If we required browsers to refuse those documents, then you couldn't 
browse over 90% of the Web.

But consider -- if one browser showed error messages on half the Web, and 
another browser showed no errors and instead showed the Web roughly as the 
author intended. Which browser would the average person use?

If we want to make HTML5 successful, we have to make sure the browser 
vendors pay attention to it. Any requirements that make their market share 
go down relative to browsers who aren't following the spec will 
immediately be ignored.

> 5. X/HTML 5 has a construct for adding additional semantics to existing 
> elements using predefined class names. Predefined class names could be 
> the most controversial part of X/HTML 5, because the implementation 
> overloads the class attribute. XHTML 2 provides similar functionality 
> using the role attribute. Which approach is better and why?
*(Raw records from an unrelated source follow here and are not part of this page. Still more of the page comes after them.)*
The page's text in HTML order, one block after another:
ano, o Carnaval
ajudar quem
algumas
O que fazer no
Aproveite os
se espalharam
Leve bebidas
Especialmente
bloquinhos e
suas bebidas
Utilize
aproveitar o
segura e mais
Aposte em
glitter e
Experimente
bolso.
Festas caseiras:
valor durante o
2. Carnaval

The proposal to have predefined class names is still very much in the air, 
we're mostly waiting for author and implementation feedback to see if it 
is workable. Currently the HTML5 spec leaves a number of things unanswered 
(like what happens if two classes on an element are contradictory), so 
it's definitely not finished.

I haven't been able to work out what the role="" attribute does or how it 
is supposed to be implemented. It has a spec, but that spec is really 
unclear. So I can't really comment on it.

> 6. The font element is a terrible construct, primarily because content 
> creators using authoring tools use the font element instead of semantic 
> markup. The X/HTML 5 spec supports the font element when content is 
> authored using WYSIWYG editors. What is the rationale for this? Why 
> would WYSIWYG editors get an exemption? And is this exemption going to 
> make the Web less accessible?

Again, the whole <font> element and WYSIWYG section is up in the air, the 
current text is just a strawman and we've received lots of good feedback 
on it which will need to be taken into consideration.
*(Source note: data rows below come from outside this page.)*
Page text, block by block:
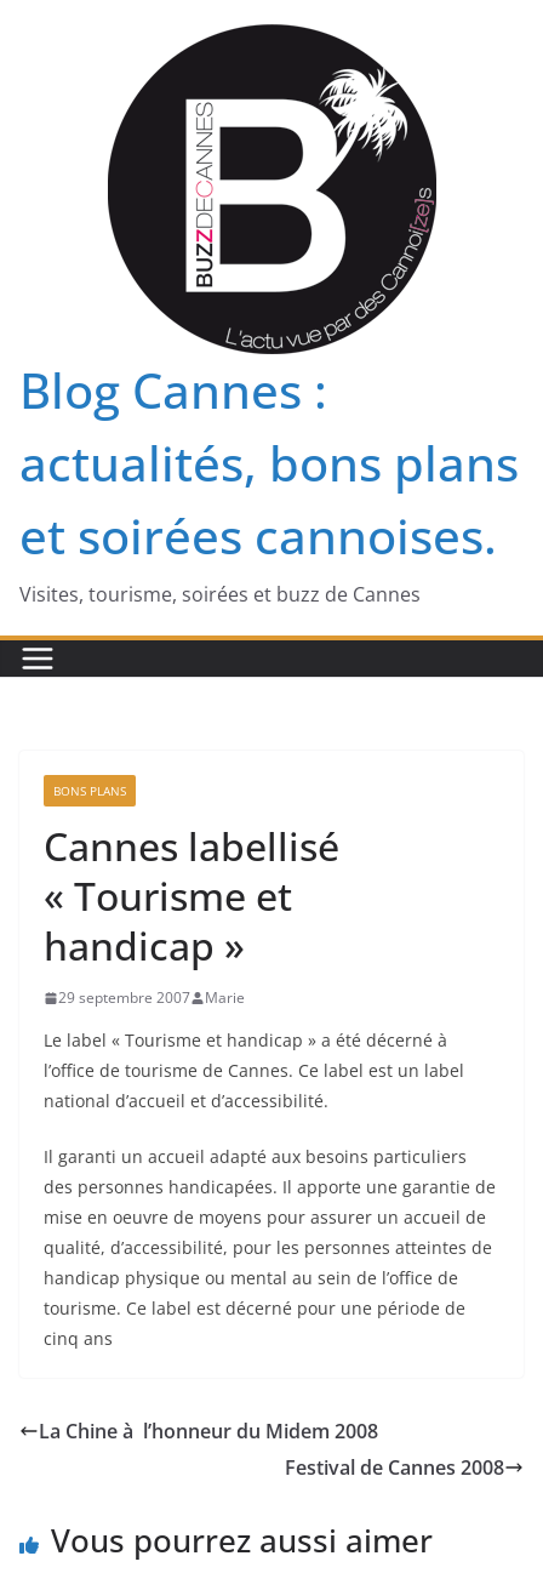
Blog Cannes :
actualités, bons plans
et soirées cannoises.
Visites, tourisme, soirées et buzz de Cannes
BONS PLANS
Cannes labellisé
« Tourisme et
handicap »
29 septembre 2007 Marie
Le label « Tourisme et handicap » a été décerné à
l’office de tourisme de Cannes. Ce label est un label
national d’accueil et d’accessibilité.
Il garanti un accueil adapté aux besoins particuliers
des personnes handicapées. Il apporte une garantie de
mise en oeuvre de moyens pour assurer un accueil de
qualité, d’accessibilité, pour les personnes atteintes de
handicap physique ou mental au sein de l’office de
tourisme. Ce label est décerné pour une période de
cinq ans
La Chine à l’honneur du Midem 2008
Festival de Cannes 2008
Vous pourrez aussi aimer

The main reason that WYSIWYG editors would be given an exception is that 
the state of the art in user interface today doesn't have a good solution 
for making a semantic editor usable by the average person. We could 
require editors to do this, but since nobody knows how to do it, it would 
be a stupid requirement. Again, we have to compromise on perfection to 
actually address real-world needs and constraints.

> 7. The XHTML 5 spec says that "generally speaking, authors are 
> discouraged from trying to use XML on the Web". Why write an XML spec 
> like XHTML 5 and then discourage authors from using it? Why not just 
> drop support for XML (XHTML 5)?

Some people are going to use XML with HTML5 whatever we do. It's a simple 
thing to do -- XML is a metalanguage for describing tree structures, HTML5 
is a tree structure, it's obvious that XML can be used to describe HTML5. 
The problem is that if we don't specify it, then everyone who thinks it is 
obvious and goes ahead and does it will do it in a slightly different way, 
and we'll have an interoperability nightmare. So instead we bite the 
bullet and define how it must work if people do it.
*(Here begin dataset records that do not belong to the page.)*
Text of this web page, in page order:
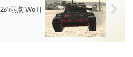
の弱点[WoT]
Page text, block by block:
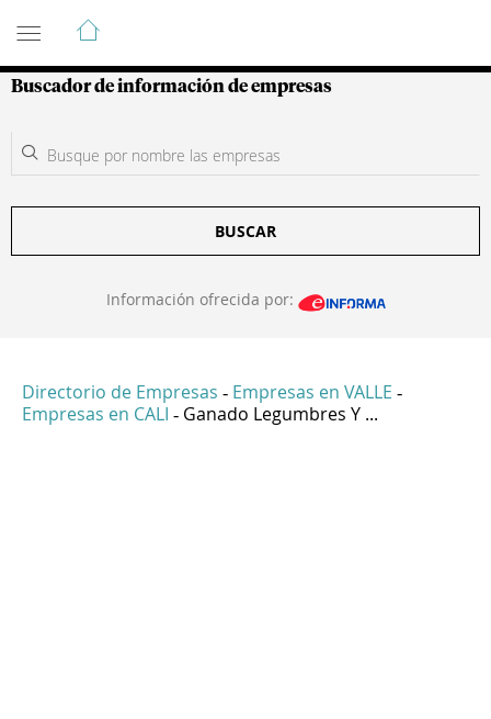
Guía de Empresas Colombianas
Buscador de información de empresas
BUSCAR
Información ofrecida por:
Directorio de Empresas - Empresas en VALLE -
Empresas en CALI - Ganado Legumbres Y ...

> 8. The chair of the HTML Working Group at W3C, Steven Pemberton, said 
> "HTML is a mess!" and "rather than being designed, HTML just grew, by 
> different people just adding stuff to it".

He's right! This continues to this day. We're trying to bring some level 
of sanity to the process, though!

> Since HTML is poorly designed, why is it worth preserving? Or is HTML 
> fixable? If so, how does X/HTML 5 fix it?

The original reason I got involved in this work is that I realised that 
the human race has written literally billions of electronic documents, but 
without ever actually saying how they should be processed. If, in a 
thousand years, someone found a trove of HTML documents and decided they
would right an HTML browser to view them, they couldn't do it! Even with 
the existing HTML specs -- HTML4, SGML, DOM2 HTML, etc -- a perfect 
implementation couldn't render the vast majority of documents as they were 
originally intended.

Every major Web browser vendor today spends at least half the resources 
allocated to developing the browser on reverse-engineering the _other_ 
browsers to work out how things should work. For example, if you have:

   <p> <b> Hello <i> Crurel </b> World! </i> </p>

...and then you run some JavaScript on that to show what elements there 
are and what their parents are, what should happen? It turns out that, 
before HTML5, there were no specs that defined this!

I decided that for the sake of our future generations we should document 
exactly how to process today's documents, so that when they look back, 
they can still reimplement HTML browsers and get our data back, even if 
they no longer have access to Microsoft Internet Explorer's source code. 
(Since IE is proprietary, it is unlikely that its source code will survive 
far into the future. We may have more luck with some of the other 
browsers, whose sources are more or less freely available.)

Once I got into actually documenting HTML for the future, I came to see 
that the effort could also have more immediate benefits, for example 
today's browser vendors would be able to use one spec instead of reverse 
engineering each other; and we could add new features for authors.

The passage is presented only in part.